_The input_
######
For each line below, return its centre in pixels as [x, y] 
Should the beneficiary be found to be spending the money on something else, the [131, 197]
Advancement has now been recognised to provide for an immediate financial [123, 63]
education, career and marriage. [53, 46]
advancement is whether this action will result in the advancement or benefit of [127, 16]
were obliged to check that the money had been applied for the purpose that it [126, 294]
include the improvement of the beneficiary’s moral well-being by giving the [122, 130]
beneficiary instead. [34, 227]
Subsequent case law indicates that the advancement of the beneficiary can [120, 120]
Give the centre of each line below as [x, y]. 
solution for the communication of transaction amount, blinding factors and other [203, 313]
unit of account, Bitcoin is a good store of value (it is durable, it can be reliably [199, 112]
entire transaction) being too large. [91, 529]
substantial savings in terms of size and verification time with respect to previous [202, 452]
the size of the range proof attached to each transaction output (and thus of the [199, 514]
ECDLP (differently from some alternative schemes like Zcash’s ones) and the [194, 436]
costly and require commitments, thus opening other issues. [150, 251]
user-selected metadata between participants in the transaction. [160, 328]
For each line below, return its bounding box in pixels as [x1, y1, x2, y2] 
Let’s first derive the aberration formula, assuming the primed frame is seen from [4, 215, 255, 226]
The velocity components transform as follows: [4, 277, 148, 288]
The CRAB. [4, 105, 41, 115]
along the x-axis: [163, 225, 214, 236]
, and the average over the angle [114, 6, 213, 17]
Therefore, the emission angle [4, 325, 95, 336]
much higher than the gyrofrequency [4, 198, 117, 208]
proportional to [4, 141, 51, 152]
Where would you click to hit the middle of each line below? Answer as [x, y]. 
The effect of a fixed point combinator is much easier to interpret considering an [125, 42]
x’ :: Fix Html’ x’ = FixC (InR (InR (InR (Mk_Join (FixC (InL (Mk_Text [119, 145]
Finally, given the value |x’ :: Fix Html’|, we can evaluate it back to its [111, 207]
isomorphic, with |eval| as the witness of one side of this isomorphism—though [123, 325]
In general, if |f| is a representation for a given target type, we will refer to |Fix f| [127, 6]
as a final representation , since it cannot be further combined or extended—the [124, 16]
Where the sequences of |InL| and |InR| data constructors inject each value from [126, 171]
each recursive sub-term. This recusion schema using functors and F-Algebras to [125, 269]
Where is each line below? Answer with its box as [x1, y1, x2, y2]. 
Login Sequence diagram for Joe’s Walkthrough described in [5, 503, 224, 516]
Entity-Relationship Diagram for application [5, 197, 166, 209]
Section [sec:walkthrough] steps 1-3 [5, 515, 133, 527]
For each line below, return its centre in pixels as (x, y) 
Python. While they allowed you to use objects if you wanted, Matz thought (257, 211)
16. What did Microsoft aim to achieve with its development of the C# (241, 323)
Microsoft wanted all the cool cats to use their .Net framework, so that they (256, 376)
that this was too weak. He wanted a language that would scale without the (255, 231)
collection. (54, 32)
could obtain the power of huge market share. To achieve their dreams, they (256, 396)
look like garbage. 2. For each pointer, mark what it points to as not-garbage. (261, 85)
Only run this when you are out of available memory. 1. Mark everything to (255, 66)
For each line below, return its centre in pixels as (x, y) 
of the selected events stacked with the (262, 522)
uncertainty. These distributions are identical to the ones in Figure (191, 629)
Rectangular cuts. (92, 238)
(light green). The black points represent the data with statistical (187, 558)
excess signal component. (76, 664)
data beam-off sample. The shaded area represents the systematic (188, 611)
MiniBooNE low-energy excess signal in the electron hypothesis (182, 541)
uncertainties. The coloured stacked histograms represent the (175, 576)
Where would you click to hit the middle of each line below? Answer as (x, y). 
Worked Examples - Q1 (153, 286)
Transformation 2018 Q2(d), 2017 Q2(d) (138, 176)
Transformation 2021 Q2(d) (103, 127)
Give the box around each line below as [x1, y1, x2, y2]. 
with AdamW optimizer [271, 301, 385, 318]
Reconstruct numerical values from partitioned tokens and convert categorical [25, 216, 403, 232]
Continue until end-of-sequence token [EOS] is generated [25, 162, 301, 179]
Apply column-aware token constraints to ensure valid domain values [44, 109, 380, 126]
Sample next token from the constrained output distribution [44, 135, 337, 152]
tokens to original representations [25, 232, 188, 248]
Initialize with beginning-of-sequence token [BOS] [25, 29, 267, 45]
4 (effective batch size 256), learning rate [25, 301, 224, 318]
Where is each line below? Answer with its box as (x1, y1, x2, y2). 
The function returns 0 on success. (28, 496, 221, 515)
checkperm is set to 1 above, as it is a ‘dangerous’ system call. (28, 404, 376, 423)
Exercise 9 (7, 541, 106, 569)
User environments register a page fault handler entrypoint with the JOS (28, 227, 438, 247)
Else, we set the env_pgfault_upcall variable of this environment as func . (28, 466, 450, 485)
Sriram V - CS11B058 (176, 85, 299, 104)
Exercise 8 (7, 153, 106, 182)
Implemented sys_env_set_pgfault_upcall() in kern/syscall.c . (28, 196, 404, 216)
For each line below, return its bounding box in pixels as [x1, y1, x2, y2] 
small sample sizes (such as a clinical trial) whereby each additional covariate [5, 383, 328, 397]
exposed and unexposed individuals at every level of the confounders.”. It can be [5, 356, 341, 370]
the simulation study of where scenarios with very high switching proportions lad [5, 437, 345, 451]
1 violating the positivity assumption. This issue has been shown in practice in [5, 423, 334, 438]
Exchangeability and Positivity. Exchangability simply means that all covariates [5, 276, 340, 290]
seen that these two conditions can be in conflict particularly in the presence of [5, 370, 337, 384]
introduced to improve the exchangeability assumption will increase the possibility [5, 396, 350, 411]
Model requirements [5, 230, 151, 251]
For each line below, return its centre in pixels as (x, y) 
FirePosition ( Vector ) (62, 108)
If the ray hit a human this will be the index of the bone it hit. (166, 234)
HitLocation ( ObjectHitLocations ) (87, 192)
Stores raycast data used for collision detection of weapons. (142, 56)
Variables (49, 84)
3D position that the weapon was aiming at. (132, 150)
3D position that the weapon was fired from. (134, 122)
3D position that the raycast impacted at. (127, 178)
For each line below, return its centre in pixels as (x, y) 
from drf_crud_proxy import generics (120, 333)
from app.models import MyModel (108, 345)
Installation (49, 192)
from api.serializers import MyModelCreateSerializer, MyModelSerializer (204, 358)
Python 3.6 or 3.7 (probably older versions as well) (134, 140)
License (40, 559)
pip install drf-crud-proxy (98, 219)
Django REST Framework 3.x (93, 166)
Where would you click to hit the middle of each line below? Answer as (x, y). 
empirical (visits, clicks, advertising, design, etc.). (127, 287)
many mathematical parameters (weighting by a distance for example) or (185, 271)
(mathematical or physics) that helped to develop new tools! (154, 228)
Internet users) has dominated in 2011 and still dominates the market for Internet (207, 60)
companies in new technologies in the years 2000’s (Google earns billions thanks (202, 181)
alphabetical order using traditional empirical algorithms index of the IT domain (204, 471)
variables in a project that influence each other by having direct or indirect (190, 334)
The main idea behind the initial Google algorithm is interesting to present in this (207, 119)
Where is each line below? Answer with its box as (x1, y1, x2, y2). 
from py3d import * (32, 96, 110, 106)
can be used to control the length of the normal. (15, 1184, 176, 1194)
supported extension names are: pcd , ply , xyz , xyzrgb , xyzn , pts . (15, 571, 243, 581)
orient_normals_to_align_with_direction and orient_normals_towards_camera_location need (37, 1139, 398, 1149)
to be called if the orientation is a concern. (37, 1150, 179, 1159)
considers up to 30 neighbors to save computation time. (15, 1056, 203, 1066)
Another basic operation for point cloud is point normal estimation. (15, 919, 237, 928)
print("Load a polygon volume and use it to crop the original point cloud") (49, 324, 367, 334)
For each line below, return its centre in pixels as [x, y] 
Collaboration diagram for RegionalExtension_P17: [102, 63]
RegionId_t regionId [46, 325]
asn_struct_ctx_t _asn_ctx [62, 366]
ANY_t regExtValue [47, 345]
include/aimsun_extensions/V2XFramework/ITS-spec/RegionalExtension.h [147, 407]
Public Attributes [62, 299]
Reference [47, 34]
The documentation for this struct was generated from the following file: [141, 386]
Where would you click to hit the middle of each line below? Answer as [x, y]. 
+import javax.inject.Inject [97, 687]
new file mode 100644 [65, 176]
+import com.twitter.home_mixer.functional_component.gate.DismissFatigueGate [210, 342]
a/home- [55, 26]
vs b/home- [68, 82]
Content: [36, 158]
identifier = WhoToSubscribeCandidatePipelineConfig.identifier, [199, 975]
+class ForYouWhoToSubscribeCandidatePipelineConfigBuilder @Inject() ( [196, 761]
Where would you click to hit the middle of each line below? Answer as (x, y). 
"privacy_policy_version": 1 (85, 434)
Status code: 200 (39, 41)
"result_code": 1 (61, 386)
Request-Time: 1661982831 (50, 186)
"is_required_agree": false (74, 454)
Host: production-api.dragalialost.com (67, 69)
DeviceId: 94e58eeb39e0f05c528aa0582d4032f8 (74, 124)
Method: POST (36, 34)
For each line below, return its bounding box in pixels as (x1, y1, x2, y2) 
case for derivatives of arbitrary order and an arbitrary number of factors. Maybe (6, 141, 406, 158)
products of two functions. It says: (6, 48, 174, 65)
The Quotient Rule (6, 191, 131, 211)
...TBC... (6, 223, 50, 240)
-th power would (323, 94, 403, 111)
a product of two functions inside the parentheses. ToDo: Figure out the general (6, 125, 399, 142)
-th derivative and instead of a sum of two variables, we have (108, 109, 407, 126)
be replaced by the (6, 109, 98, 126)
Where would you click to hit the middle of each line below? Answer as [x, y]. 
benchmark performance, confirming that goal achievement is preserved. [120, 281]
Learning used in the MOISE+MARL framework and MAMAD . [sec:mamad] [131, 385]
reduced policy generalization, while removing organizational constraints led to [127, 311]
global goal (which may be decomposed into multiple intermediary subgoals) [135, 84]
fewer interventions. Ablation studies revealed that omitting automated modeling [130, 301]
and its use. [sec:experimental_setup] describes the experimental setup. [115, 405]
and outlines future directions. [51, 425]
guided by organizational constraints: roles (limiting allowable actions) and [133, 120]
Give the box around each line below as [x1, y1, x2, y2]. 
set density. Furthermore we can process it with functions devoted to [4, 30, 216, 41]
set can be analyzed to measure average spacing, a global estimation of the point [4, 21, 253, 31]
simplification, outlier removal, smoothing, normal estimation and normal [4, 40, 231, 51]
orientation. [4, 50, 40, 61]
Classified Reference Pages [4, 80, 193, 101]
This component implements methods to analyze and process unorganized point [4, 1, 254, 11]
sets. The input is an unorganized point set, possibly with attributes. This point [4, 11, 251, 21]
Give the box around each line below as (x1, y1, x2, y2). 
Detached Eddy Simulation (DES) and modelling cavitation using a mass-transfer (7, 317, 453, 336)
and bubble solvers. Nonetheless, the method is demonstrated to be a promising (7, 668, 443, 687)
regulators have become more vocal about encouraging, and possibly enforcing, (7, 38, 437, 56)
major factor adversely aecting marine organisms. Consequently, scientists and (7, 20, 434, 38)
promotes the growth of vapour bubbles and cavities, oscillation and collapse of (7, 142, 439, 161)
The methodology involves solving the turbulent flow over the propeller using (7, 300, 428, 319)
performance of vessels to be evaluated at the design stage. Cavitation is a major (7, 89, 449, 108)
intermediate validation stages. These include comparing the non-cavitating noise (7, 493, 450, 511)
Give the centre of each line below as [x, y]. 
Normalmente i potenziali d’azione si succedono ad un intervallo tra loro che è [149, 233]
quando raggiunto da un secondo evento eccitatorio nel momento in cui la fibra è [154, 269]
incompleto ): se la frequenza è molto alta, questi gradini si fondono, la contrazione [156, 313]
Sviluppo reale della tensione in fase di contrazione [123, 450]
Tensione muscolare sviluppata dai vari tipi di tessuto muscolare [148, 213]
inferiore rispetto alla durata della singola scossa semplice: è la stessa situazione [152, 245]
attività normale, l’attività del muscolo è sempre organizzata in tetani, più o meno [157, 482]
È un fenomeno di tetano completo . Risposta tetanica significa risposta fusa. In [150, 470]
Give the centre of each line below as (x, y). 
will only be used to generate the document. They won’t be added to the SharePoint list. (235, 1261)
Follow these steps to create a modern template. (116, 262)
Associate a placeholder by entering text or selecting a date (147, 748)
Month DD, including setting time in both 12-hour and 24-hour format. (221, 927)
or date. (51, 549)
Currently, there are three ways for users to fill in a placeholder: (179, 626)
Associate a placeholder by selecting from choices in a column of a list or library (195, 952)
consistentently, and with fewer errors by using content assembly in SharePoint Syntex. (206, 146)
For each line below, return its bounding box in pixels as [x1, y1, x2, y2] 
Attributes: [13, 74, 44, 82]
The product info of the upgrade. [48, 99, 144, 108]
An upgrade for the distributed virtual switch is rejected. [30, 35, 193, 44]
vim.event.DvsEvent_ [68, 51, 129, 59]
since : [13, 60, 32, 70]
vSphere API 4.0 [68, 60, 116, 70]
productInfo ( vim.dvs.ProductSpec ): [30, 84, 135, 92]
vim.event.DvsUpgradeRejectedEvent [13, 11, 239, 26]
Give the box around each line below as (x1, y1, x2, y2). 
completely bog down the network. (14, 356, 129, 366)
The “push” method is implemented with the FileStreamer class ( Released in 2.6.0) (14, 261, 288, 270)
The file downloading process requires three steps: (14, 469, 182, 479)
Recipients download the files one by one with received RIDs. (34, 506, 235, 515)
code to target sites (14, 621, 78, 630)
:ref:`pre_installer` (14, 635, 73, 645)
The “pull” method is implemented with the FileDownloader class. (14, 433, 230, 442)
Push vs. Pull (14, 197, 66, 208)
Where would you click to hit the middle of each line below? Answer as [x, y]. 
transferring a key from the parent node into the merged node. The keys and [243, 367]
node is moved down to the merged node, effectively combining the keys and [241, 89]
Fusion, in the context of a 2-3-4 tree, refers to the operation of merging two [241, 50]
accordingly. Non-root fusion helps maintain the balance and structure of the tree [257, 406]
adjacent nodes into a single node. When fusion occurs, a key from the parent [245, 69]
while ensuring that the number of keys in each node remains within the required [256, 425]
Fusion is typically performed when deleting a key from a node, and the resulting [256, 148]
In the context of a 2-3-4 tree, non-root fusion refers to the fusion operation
######
_Exercise prompt_
Once you have found every line in the listing that holds the string "points", copy each of them.

_Answer to the exercise_
look like garbage. 2. For each pointer, mark what it points to as not-garbage. (261, 85)
(light green). The black points represent the data with statistical (187, 558)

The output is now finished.